* BRIEF *
A word-for-word copy of the lines from the one holding "化粧品などに関する在宅調査員・在宅モニター" through the final line of the records below is the only output asked for.

* AVAILABLE RECORDS *
******

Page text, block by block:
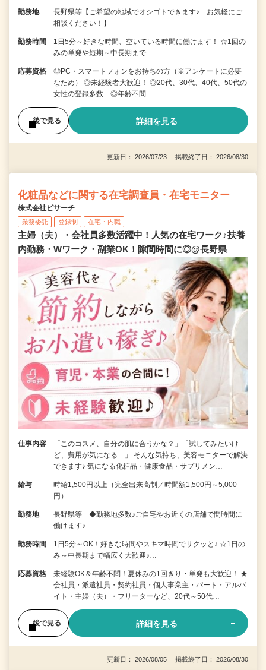
勤務地
長野県等【ご希望の地域でオシゴトできます♪ お気軽にご
相談ください！】
勤務時間
1日5分～好きな時間、空いている時間に働けます！ ☆1回の
みの単発や短期～中長期まで…
応募資格
◎PC・スマートフォンをお持ちの方（※アンケートに必要
なため） ◎未経験者大歓迎！ ◎20代、30代、40代、50代の
女性の登録多数 ◎年齢不問
後で見る 詳細を見る
更新日： 2026/07/23 掲載終了日： 2026/08/30
化粧品などに関する在宅調査員・在宅モニター
株式会社ビサーチ
業務委託 登録制 在宅・内職
主婦（夫）・会社員多数活躍中！人気の在宅ワーク♪扶養
内勤務・Wワーク・副業OK！隙間時間に◎@長野県
仕事内容
「このコスメ、自分の肌に合うかな？」「試してみたいけ
ど、費用が気になる…」 そんな気持ち、美容モニターで解決
できます♪ 気になる化粧品・健康食品・サプリメン…
給与
時給1,500円以上（完全出来高制／時間額1,500円～5,000
円）
勤務地
長野県等 ◆勤務地多数♪ご自宅やお近くの店舗で間時間に
働けます♪
勤務時間
1日5分～OK！好きな時間やスキマ時間でサクッと♪ ☆1日の
み～中長期まで幅広く大歓迎♪…
応募資格
未経験OK＆年齢不問！夏休みの1回きり・単発も大歓迎！ ★
会社員・派遣社員・契約社員・個人事業主・パート・アルバ
イト・主婦（夫）・フリーターなど、20代～50代…
後で見る 詳細を見る
更新日： 2026/08/05 掲載終了日： 2026/08/30

******

* WRITTEN RESPONSE *
化粧品などに関する在宅調査員・在宅モニター
株式会社ビサーチ
業務委託 登録制 在宅・内職
主婦（夫）・会社員多数活躍中！人気の在宅ワーク♪扶養
内勤務・Wワーク・副業OK！隙間時間に◎@長野県
仕事内容
「このコスメ、自分の肌に合うかな？」「試してみたいけ
ど、費用が気になる…」 そんな気持ち、美容モニターで解決
できます♪ 気になる化粧品・健康食品・サプリメン…
給与
時給1,500円以上（完全出来高制／時間額1,500円～5,000
円）
勤務地
長野県等 ◆勤務地多数♪ご自宅やお近くの店舗で間時間に
働けます♪
勤務時間
1日5分～OK！好きな時間やスキマ時間でサクッと♪ ☆1日の
み～中長期まで幅広く大歓迎♪…
応募資格
未経験OK＆年齢不問！夏休みの1回きり・単発も大歓迎！ ★
会社員・派遣社員・契約社員・個人事業主・パート・アルバ
イト・主婦（夫）・フリーターなど、20代～50代…
後で見る 詳細を見る
更新日： 2026/08/05 掲載終了日： 2026/08/30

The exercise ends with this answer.